Composition (syrup) partially polymerized by irradiating the mixture with ultraviolet rays (UV) until the viscosity of the mixture (BH viscometer, No. 5 rotor, 10 rpm, measurement temperature: 30 ° C.) reaches about 15 Pa · s. ) Was produced. Thereafter, as a surfactant, the trade name “Surflon S-393” (manufactured by AGC Seimi Chemical Co., Ltd .; perfluoroalkyl surfactant) is converted into a solid content, and all monomer components (2-ethylhexyl acrylate and acrylic acid) 0.7 weight part was added with respect to 100 weight part, and it mixed and produced the adhesive precursor. The pressure-sensitive adhesive precursor is put into a beaker, and while introducing nitrogen gas into the pressure-sensitive adhesive precursor by bubbling from the bottom, the bubbles are mixed into the bubble-containing pressure-sensitive adhesive precursor by a homomixer so as to bite the bubbles. A bubble-containing pressure-sensitive adhesive composition was obtained.

2. Preparation of bubble-containing pressure-sensitive adhesive layer The thickness of the bubble-containing pressure-sensitive adhesive composition after drying and curing on the release-treated surface of a polyethylene terephthalate substrate (process separator) that has been subjected to a release treatment on one side After coating to 0.8 mm, a polyethylene terephthalate base material (separator for cover) that has been subjected to a release treatment on one side is bonded so that the release treatment surface comes into contact with the black light lamp.

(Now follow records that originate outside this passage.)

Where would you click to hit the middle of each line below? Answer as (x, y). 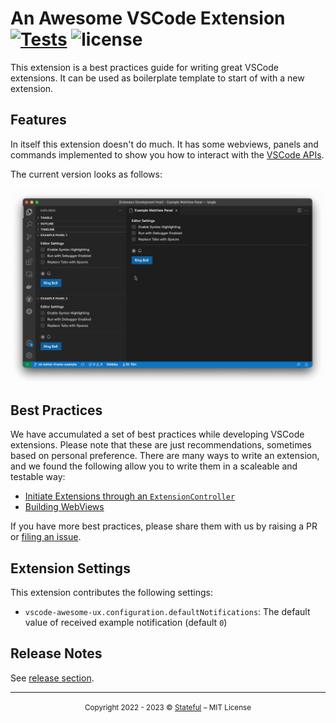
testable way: (38, 477)
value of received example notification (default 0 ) (126, 622)
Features (38, 120)
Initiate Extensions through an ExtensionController (130, 496)
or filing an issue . (46, 537)
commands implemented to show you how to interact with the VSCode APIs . (167, 154)
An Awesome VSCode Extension (148, 18)
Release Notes (56, 653)
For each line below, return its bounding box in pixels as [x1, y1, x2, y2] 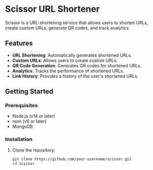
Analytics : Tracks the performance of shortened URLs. [12, 68, 124, 74]
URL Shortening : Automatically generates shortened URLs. [12, 52, 132, 58]
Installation [5, 136, 33, 143]
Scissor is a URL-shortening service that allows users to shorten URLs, [5, 20, 149, 26]
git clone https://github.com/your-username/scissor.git [12, 156, 132, 162]
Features [5, 39, 33, 48]
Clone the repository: [12, 147, 56, 153]
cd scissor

UV irradiation was carried out at 4.0 mW / cm ² for 10 minutes, and the bubble-containing pressure-sensitive adhesive was cured to produce a bubble-containing pressure-sensitive adhesive layer.

3. Attachment of the bubble-containing pressure-sensitive adhesive layer to the protective film From the bubble-containing pressure-sensitive adhesive layer obtained by producing the bubble-containing pressure-sensitive adhesive layer, the cover separator was peeled to expose the pressure-sensitive adhesive surface. On the other hand, the 2nd PET film (separator) was peeled from the laminated body produced at step 3 of Example 1, the acrylic-urethane composite film surface was exposed, and the bubble-containing adhesive layer was stuck. Finally, the temporary support on the fluoroethylene vinyl ether alternating copolymer layer was peeled off to produce a protective film for blades. The used double-sided pressure-sensitive adhesive tape is a grade having excellent heat resistance and water resistance and high adhesive strength. The protective film for blades of Example 4 is one in which a fluorine coating layer having a thickness of about 10 μm is formed on one surface of an acrylic-urethane composite film and a bubble-containing pressure-sensitive adhesive layer is formed on the other surface.

  As shown in Table 1, each of Examples 1 to 4 has good weather resistance and has a contamination prevention layer on the surface, so that the effect of preventing adhesion of dirt can be exhibited. When used as a protective film for a blade, it is effective in preventing the blade from being deteriorated.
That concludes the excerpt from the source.